§ **Your instructions**
The data below should be retyped exactly, with the pictures left out.

+++

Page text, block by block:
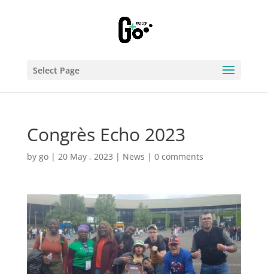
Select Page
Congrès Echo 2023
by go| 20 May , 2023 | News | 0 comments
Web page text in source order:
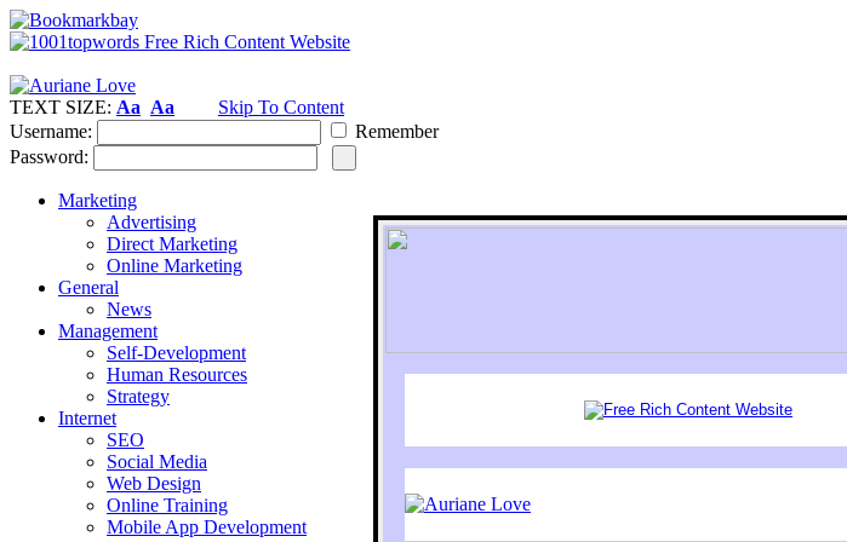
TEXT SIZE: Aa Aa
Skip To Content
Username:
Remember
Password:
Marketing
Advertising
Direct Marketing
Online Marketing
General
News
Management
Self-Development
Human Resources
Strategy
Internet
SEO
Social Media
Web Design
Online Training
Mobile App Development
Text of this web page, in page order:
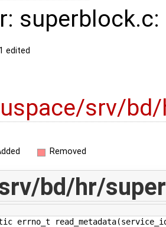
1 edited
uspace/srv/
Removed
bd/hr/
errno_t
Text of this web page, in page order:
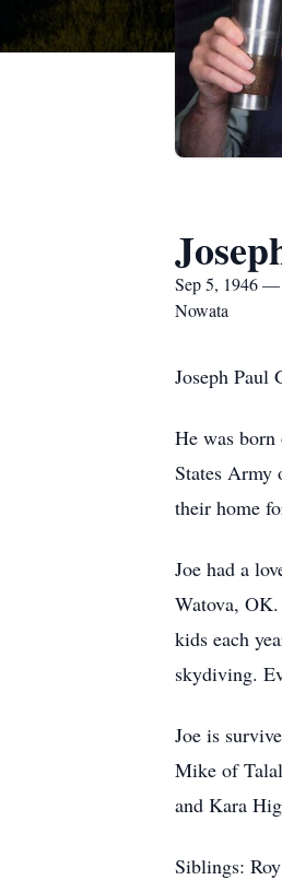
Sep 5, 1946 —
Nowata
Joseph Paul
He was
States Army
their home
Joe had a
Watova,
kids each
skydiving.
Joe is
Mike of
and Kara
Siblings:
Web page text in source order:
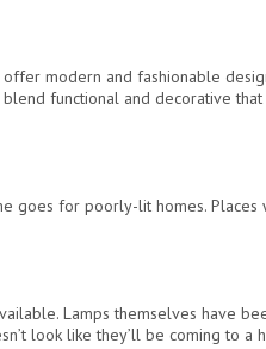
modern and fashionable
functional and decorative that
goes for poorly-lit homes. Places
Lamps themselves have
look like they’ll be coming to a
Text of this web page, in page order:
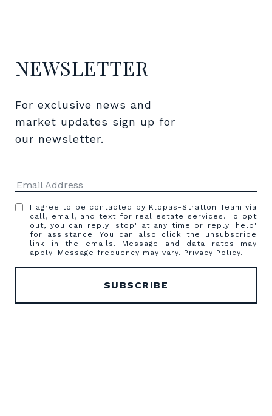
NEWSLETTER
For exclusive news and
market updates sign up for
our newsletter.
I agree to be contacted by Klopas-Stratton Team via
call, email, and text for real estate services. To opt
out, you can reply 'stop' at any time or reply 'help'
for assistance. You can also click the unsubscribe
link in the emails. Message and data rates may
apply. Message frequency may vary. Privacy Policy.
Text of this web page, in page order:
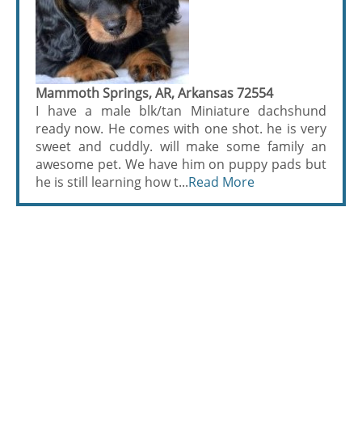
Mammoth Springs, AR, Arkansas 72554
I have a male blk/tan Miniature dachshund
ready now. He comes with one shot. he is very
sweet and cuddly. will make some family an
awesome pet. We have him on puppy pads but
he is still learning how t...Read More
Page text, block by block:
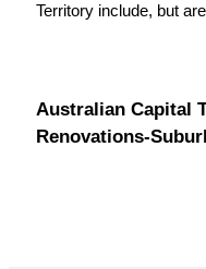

+++

§ **Solution for this task**
Page text, block by block:
Select Page
Congrès Echo 2023
by go| 20 May , 2023 | News | 0 comments
Web page text in source order:
TEXT SIZE: Aa Aa
Skip To Content
Username:
Remember
Password:
Marketing
Advertising
Direct Marketing
Online Marketing
General
News
Management
Self-Development
Human Resources
Strategy
Internet
SEO
Social Media
Web Design
Online Training
Mobile App Development
Text of this web page, in page order:
1 edited
uspace/srv/
Removed
bd/hr/
errno_t
Text of this web page, in page order:
Sep 5, 1946 —
Nowata
Joseph Paul
He was
States Army
their home
Joe had a
Watova,
kids each
skydiving.
Joe is
Mike of
and Kara
Siblings:
Web page text in source order:
modern and fashionable
functional and decorative that
goes for poorly-lit homes. Places
Lamps themselves have
look like they’ll be coming to a
Text of this web page, in page order:
NEWSLETTER
For exclusive news and
market updates sign up for
our newsletter.
I agree to be contacted by Klopas-Stratton Team via
call, email, and text for real estate services. To opt
out, you can reply 'stop' at any time or reply 'help'
for assistance. You can also click the unsubscribe
link in the emails. Message and data rates may
apply. Message frequency may vary. Privacy Policy.
Text of this web page, in page order:
Mammoth Springs, AR, Arkansas 72554
I have a male blk/tan Miniature dachshund
ready now. He comes with one shot. he is very
sweet and cuddly. will make some family an
awesome pet. We have him on puppy pads but
he is still learning how t...Read More
Page text, block by block:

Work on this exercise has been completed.